Oral Acute oral LD50 for rats >5000 mg/kg. Skin and eye Acute
percutaneous LD50 for rabbits >2000 mg/kg. Non-irritating to
skin; mild but reversible irritant to eyes. Not a skin sensitiser.
Inhalation LC50 (4 h) for rats >7.9 mg/l air. NOEL (90 d) for
rats 100 mg/kg diet, for mice 7500 mg/kg diet, for dogs 1500 mg/kg
diet; (2 y) for rats 25 mg/kg diet. NOEL in: reproduction (2-generation)
in rats 2500 mg/kg diet; teratogenicity in rats 200 mg/kg daily,
in rabbits >650 mg/kg daily. ADI 0.026 mg/kg. Other Non-mutagenic
in the Ames and three other mutagenicity tests. Toxicity class WHO
(a.i.) III (Table 5); EPA (formulation) IV (TB, WG)
Birds Acute oral LD50 for mallard ducks >2510 mg/kg. Dietary
LC50 (8 d) for mallard ducks and Japanese quail >5620 mg/kg diet.
Fish LD50 (96 h) for rainbow trout and bluegill sunfish >100,
catfish 360 mg/l. Daphnia LC50 (48 h) 970 mg/l. Bees Non-toxic to
bees. LD50 (topical) >12.5 mg/bee. Worms >2000 mg/kg.
Animals In mammals, following oral administration of Thifensulfuron-Methyll,
70-75% of the unchanged material is excreted in the urine and faeces.
The primary degradation mechanism involves hydrolysis of the methoxycarbonyl
group, O-demethylation of the heterocyclic ring, and hydrolysis
of the sulfonylurea group. Plants In plants, complete degradation
of Thifensulfuron-Methyll occurs within a few days. In tolerant crops
such as cereals, the a.i. is almost completely hydrolysed within
24 h.
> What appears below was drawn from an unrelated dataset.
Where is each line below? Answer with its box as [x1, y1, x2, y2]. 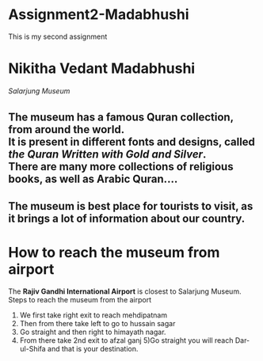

DT50 in wheat c. 3-4 h, in soya beans c. 5-6 h. See also Mode
of action. Soil/Environment Thifensulfuron-Methyll is broken down
in soil to non-active metabolites by microbial degradation and chemical
hydrolysis. Under the same soil conditions, it decomposes 20-50
times more rapidly than metsulfuron-methyl. DT50 in soil c. 6-12
d under natural sunlight (c. 14 d in the absence of sunlight); DT50
(30 ºC, pH 8) only a few hours. Kd (silt loam) 0.6-8.6.